[Start of Attachment]
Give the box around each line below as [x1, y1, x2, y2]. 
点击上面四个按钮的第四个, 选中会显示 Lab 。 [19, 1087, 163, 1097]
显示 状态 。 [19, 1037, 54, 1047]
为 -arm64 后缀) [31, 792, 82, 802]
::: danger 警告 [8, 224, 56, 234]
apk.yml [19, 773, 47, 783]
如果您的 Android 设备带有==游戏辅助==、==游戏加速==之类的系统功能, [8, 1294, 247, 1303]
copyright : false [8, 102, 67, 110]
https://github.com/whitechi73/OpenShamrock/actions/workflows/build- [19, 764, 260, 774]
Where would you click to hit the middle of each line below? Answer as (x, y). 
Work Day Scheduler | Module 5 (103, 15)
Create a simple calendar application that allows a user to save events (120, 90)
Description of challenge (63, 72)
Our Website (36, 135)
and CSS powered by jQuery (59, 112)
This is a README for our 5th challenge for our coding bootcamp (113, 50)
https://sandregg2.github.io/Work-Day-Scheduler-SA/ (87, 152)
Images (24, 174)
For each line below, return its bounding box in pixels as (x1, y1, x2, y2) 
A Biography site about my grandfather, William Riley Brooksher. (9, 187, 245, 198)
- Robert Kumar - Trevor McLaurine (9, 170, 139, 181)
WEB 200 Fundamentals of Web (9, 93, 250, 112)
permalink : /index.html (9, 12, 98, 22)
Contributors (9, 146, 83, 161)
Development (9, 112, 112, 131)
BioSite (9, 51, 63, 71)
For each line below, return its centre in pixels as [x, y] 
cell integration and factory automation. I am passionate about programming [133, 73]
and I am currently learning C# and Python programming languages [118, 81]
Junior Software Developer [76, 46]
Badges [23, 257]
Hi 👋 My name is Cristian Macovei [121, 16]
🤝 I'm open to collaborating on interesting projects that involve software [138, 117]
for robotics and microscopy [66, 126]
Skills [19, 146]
[End of Attachment]
[Start of Attachment]
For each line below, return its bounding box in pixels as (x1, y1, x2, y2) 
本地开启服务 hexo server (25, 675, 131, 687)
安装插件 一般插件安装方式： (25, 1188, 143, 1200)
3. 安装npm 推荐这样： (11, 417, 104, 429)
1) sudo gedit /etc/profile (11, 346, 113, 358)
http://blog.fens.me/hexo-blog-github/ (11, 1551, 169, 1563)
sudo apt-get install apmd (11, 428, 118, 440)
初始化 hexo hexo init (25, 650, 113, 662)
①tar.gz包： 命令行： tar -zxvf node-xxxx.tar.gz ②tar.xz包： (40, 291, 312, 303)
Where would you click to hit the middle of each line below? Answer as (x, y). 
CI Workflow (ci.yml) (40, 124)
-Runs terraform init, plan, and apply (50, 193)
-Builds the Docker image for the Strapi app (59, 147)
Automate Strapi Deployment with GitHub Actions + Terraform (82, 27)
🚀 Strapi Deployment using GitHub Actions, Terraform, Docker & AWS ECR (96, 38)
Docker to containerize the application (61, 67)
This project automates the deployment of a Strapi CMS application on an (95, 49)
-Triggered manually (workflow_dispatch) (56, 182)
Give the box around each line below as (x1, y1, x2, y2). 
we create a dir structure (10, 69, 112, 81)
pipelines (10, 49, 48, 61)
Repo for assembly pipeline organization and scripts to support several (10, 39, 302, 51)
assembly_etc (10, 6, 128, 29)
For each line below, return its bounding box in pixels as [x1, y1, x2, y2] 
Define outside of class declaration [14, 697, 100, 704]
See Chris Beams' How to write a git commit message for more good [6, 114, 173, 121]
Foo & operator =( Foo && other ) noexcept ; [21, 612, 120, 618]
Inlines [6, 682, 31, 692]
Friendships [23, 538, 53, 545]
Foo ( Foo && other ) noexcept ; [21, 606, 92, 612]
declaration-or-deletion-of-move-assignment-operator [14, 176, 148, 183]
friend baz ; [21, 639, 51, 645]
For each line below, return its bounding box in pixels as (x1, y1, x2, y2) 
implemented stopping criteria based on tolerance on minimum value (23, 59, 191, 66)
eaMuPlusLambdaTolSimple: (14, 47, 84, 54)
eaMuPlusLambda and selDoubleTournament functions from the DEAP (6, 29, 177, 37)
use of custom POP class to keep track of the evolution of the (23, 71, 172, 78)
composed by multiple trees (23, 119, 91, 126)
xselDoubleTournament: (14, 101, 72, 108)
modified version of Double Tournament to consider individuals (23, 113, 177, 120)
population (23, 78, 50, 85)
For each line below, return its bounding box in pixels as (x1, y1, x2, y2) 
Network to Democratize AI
[End of Attachment]
» **Work required**
Retrieve every line above holding the word "challenge".

» **Output for this task**
Description of challenge (63, 72)
This is a README for our 5th challenge for our coding bootcamp (113, 50)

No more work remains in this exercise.